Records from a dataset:
○ ○ ○ ○ ○

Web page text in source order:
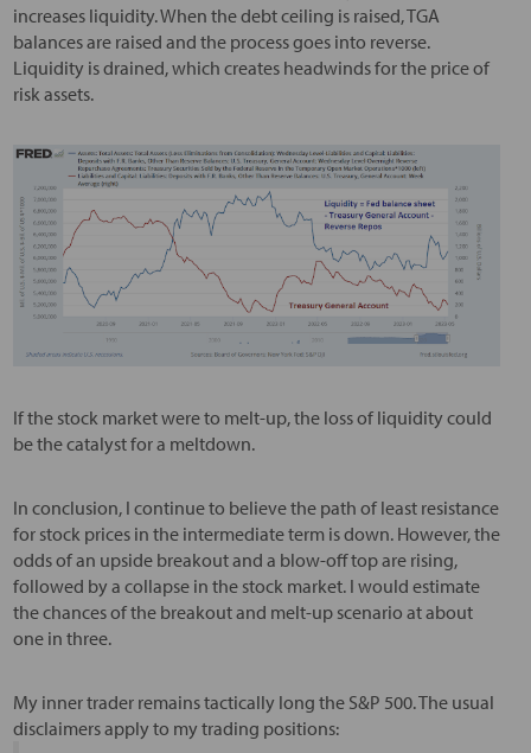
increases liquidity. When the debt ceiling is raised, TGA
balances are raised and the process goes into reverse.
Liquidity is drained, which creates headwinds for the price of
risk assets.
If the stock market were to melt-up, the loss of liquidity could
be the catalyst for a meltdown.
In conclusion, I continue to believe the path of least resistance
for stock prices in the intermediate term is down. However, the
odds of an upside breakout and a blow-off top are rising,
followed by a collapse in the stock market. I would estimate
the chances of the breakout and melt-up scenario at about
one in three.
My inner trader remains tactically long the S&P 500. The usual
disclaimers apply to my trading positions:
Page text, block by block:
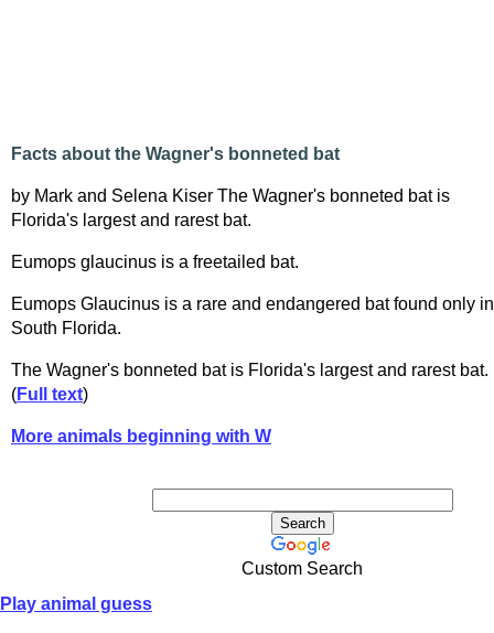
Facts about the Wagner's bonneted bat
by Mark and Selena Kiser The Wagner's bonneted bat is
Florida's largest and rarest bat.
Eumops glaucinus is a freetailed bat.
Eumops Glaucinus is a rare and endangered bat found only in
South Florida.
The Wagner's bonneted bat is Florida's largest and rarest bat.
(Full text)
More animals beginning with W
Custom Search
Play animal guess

○ ○ ○ ○ ○

**Exercise requirements**
Leaving out the pictures, restate word for word the lines above from the one containing "In conclusion, I" through the end of the records, both ends included.

**Result**
In conclusion, I continue to believe the path of least resistance
for stock prices in the intermediate term is down. However, the
odds of an upside breakout and a blow-off top are rising,
followed by a collapse in the stock market. I would estimate
the chances of the breakout and melt-up scenario at about
one in three.
My inner trader remains tactically long the S&P 500. The usual
disclaimers apply to my trading positions:
Page text, block by block:
Facts about the Wagner's bonneted bat
by Mark and Selena Kiser The Wagner's bonneted bat is
Florida's largest and rarest bat.
Eumops glaucinus is a freetailed bat.
Eumops Glaucinus is a rare and endangered bat found only in
South Florida.
The Wagner's bonneted bat is Florida's largest and rarest bat.
(Full text)
More animals beginning with W
Custom Search
Play animal guess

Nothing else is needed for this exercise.